Re: Update: Web browsers - a mini-farce (MSIE gives in)
It's been interesting to follow the discussion after Michal's original
submission. Those readers who are familiar with the PROTOS style of
testing and the results of that research will know how effective
protocol-based invalid input testing has proven to be in catching at
least a majority of common implementation flaws. The PROTOS approach
calls this "robustness testing" as per the following IEEE definition:
"robustness. The degree to which a system or component can function
correctly in the presence of invalid inputs or stressful environmental
conditions." (IEEE Standard Glossary of Software Engineering
Terminology)
Of course, the idea of automated testing with invalid inputs harkens
back all the way to fuzz testing. Whereas fuzz testing typically
employs completely or very nearly random inputs, protocol-based
robustness testing focuses on modifying otherwise valid protocol data
in ways that have been proven during the last 20-30 years to most
likely trigger flaws in implementations. The common bugs that are
found in this type of testing would inevitably be found later on by
various auditors and guys with interesting-coloured hats, so this just
helps in catching some of these vulns early on.
Needless to say the idea can be applied besides network protocols to
almost any kind of structured data, including file formats. In
addition to HTML, image and audio/video formats lend themselves well
to this kind of testing. File format implementations are still not
usually implemented with malicious attacks in mind, which means that
they are trivial to break in most cases. (As compared with network
protocols, although the boundary between the two has steadily become
hazier in the last 10 years due to obvious reasons.)

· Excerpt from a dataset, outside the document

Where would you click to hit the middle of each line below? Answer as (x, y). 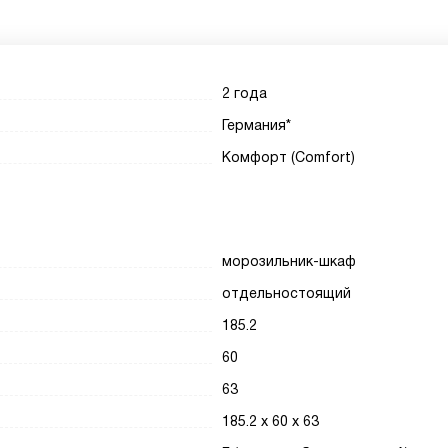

Since invalid input space is quite large even for simple protocols and
data formats, automated test generation is a must, as is careful human
design for the initial parameters of the used invalid data.
Experience of past software vulnerabilities and a knowledge of common
programming errors certainly helps in this.
Disclaimer: I work for Codenomicon, which develops and sells test
tools for this kind of testing. Codenomicon is a spin-off from the
PROTOS research group OUSPG, and we sponsor them by supplying them
with our test generation framework.
However, I am not trying to sell anything, simply lauding Michal's
excellent foray into a topic I myself am passionate about. Automated
robustness testing is hardly a panacea, but it does help in catching a
lot of the trivial input-based errors. This is especially valuable if
the testing can be done even before the software is released. Mozilla
developers seemed to "get it", since I understood they very rapidly
integrated these tests to their regular (regression) testing cycle.